J’ai déjà lu plusieurs articles ou commentaires sur différents forums à ce sujet. C’est assez marrant de constater que mon constat sera in fine le même que l’ensemble des retours assez négatifs que j’ai lu.

J’aurais adoré pouvoir donner une opinion divergente, malheureusement rien n’y a fait.

Je parle de l’EFB, mais je présume que le constat est le même pour la majorité, voire, la totalité des écoles dispatchées à travers la France. Pour une fois, pas d’exception parisienne. Le seul avantage sur Paris c’est de pouvoir choisir un parcours « à la carte », c’est certainement également pourquoi il est si dur de proposer un enseignement cohérent.

Le « problème » vient en fait peut être tout simplement que la distinction avocat conseil | avocat contentieux est complètement niée (ou presque) au sein de l’école même. On ne veut pas trop mettre en avant l’aspect conseil : l’avocat est avant tout celui qui ira plaider dans les prétoires. Toutefois, une bonne partie des étudiants s'est orientée en conseil dans une matière non ou peu contentieuse… Ce qui les laisse perplexe lorsque cesdits élèves doivent rendre des écritures en droit pénal, ou se lever à 6h (plus ou moins selon le temps de transport) pour se trouver à 8h dans l’auditorium pour assister à un séminaire sur le fonctionnement de la GAV. J’en fais partie… Je ne prétends surtout pas que c’est inintéressant, je dirais même le contraire : les problèmatiques de droit pénal sont toujours dignes d'intérêt. Cependant dans le cadre de la formation professionnelle des avocats, il faut proposer aux éleves-avocats des séminaires qui leur serviront dans le cadre professionnel. Force est de constater qu’il est difficile de contenter tout le monde.

Un petit rappelle du fonctionnement du cursus EFB :

Comme partout, le tout se déroule sur 18 mois déclinés selon le désormais célèbre triptyque cours / PPI / stage final. Ici toutefois l’ordre peut être choisi à la carte (même le stage final, si on a de bonnes raisons et qu’on harcèle l’administration, peut être déplacé).

J’ai déjà détaillé tout cela dans un post précédent donc je vais plutôt focuser ici sur les cours. La période de cours dure plus ou moins longtemps selon que vous êtes en alternance ou non. Si vous êtes à temps plein, c’est du 9h 18h (ou plus) tous les jours… ce qui peut être assez lourd. Si vous êtes en alternance c’est généralement du 9h 13h, plus ou moins selon les jours également.

Une bonne partie des cours dispensés sont des cours à haute teneur théorique ou qui n’ont pas d’intérêt direct dans votre spécialisation.

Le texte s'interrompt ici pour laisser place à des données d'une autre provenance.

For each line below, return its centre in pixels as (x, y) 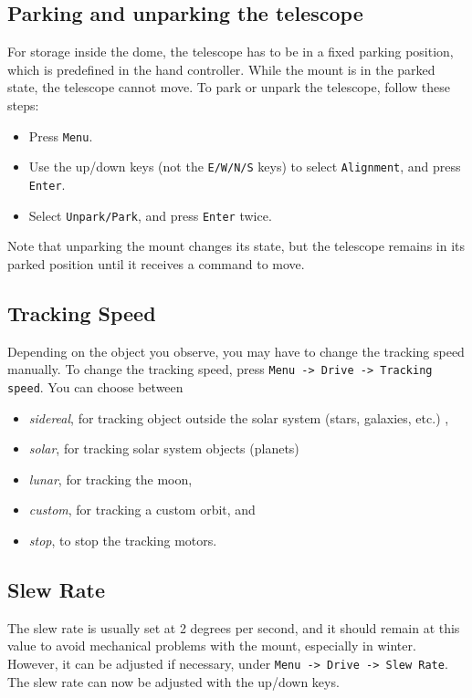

Les cours sont bien entendu obligatoires, vous serez contrôlés par voie de badgage à l’entrée des amphis à l’EFB et par voie de feuille de présence ou d'appel dans les salles de cours. Le quotas d’absences a changé dans notre promo entre ceux qui avaient cours le premier semestre et ceux qui avaient cours le 2nd semestre. Au départ (1er semestre) ils avaient droit à 12 absences non justifiées + 5 absences pour raisons professionnelles (justification faite par mail sur simple demande à l’administration : c’est flexible) + 5 pour raisons personnelles (passage de permis de conduire, etc.). Pour le second semestre, nous nous sommes vus sucrer les 5 absences pour raison personnelle… certainement à cause des abus du premier semestre (que je comprends aisément). De même les retards autorisés étaient de 30min au premier semestre, ils sont passés à 15min au second. Pour les futures promos, attendez vous à ce qu’ils resserrent malheureusement encore les boulons. C’est vrai que les badges tournent énormément entre tous les étudiants (confraternité oblige) et nous n’avons pas vraiment subis de flicage au second semestre devant les amphis… Du coup, au total, même si l’intérêt des cours est réduit, cette relative flexibilité dans les absences permet d’être plus présent au cabinet pour les alternants ou de se reposer quand les réveils commencent à devenir chiants.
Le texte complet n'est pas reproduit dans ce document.